> **Data for review**
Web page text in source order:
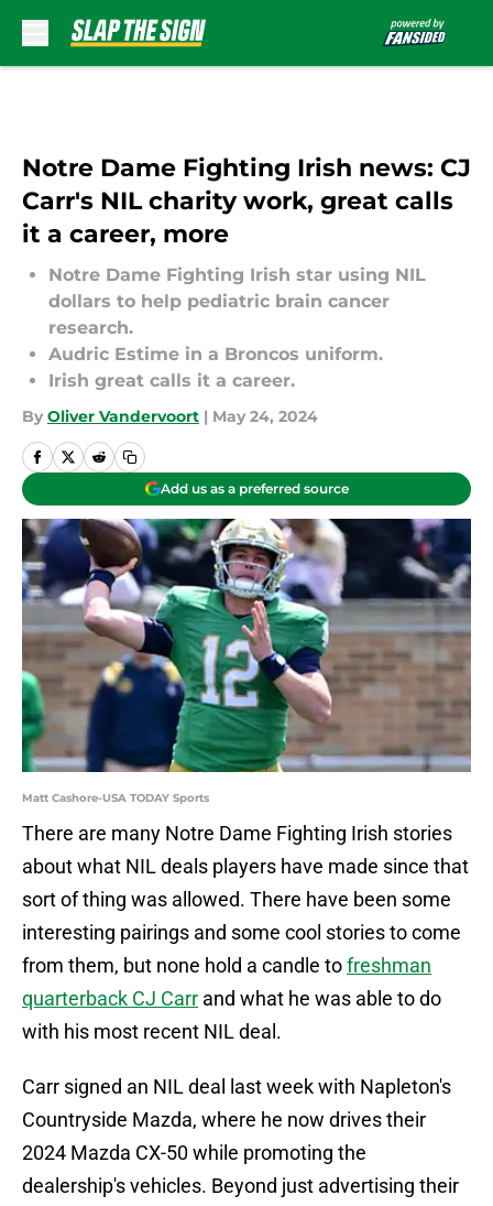
Notre Dame Fighting Irish news: CJ
Carr's NIL charity work, great calls
it a career, more
Notre Dame Fighting Irish star using NIL
dollars to help pediatric brain cancer
research.
Audric Estime in a Broncos uniform.
Irish great calls it a career.
By Oliver Vandervoort | May 24, 2024
Add us as a preferred source
Matt Cashore-USA TODAY Sports
There are many Notre Dame Fighting Irish stories
about what NIL deals players have made since that
sort of thing was allowed. There have been some
interesting pairings and some cool stories to come
from them, but none hold a candle tofreshman
quarterback CJ Carr and what he was able to do
with his most recent NIL deal.
Carr signed an NIL deal last week with Napleton's
Countryside Mazda, where he now drives their
2024 Mazda CX-50 while promoting the
dealership's vehicles. Beyond just advertising their
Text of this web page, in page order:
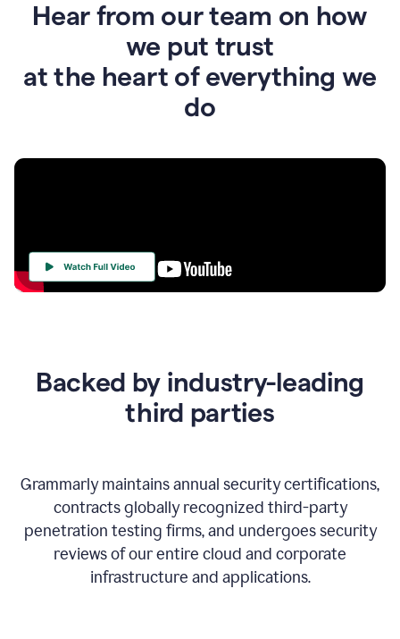
Hear from our team on how
we put trust
at the heart of everything we
do
HeartBacked by industry-leading
third parties
Grammarly maintains annual security certifications,
contracts globally recognized third-party
penetration testing firms, and undergoes security
reviews of our entire cloud and corporate
infrastructure and applications.
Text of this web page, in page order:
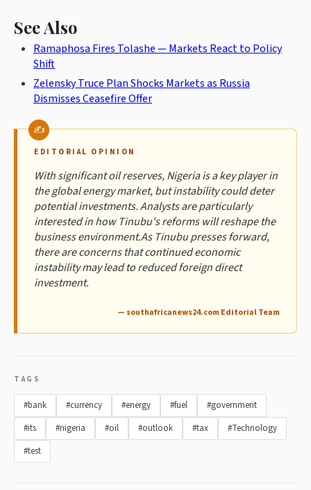
See Also
Ramaphosa Fires Tolashe — Markets React to Policy
Shift
Zelensky Truce Plan Shocks Markets as Russia
Dismisses Ceasefire Offer
EDITORIAL OPINION
With significant oil reserves, Nigeria is a key player in
the global energy market, but instability could deter
potential investments. Analysts are particularly
interested in how Tinubu's reforms will reshape the
business environment.As Tinubu presses forward,
there are concerns that continued economic
instability may lead to reduced foreign direct
investment.
— southafricanews24.com Editorial Team
TAGS
#bank #currency #energy #fuel
#government
#its
#nigeria #oil #outlook #tax
#Technology
#test
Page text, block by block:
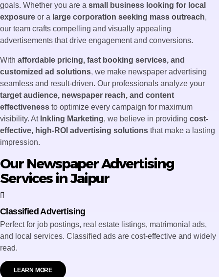
goals. Whether you are a small business looking for local
exposure or a large corporation seeking mass outreach,
our team crafts compelling and visually appealing
advertisements that drive engagement and conversions.
With affordable pricing, fast booking services, and
customized ad solutions, we make newspaper advertising
seamless and result-driven. Our professionals analyze your
target audience, newspaper reach, and content
effectiveness to optimize every campaign for maximum
visibility. At Inkling Marketing, we believe in providing cost-
effective, high-ROI advertising solutions that make a lasting
impression.
Our Newspaper Advertising
Services in Jaipur
Classified Advertising
Perfect for job postings, real estate listings, matrimonial ads,
and local services. Classified ads are cost-effective and widely
read.
LEARN MORE
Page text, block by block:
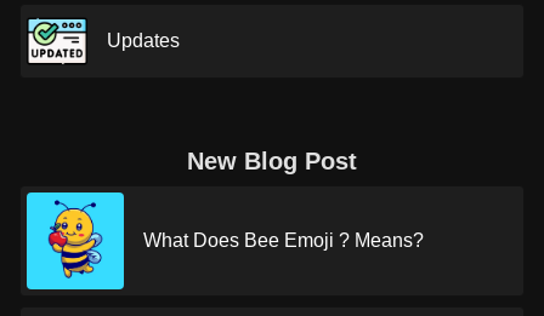
Updates
New Blog Post
What Does Bee Emoji ? Means?
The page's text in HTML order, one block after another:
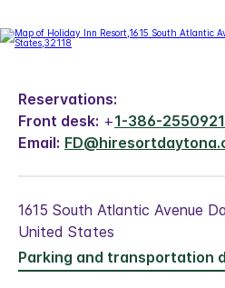
Reservations:
Front desk: +1-386-2550921
Email:
1615 South Atlantic Avenue
United States
Parking and transportation
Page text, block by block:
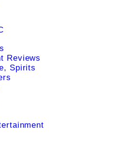
Reviews
Spirits

> **What you have to do**
Reproduce only the lines above, starting at the line with "Add us as a preferred source" and ending at the line with "quarterback CJ Carr", exactly as written.

> **Result**
Add us as a preferred source
Matt Cashore-USA TODAY Sports
There are many Notre Dame Fighting Irish stories
about what NIL deals players have made since that
sort of thing was allowed. There have been some
interesting pairings and some cool stories to come
from them, but none hold a candle tofreshman
quarterback CJ Carr and what he was able to do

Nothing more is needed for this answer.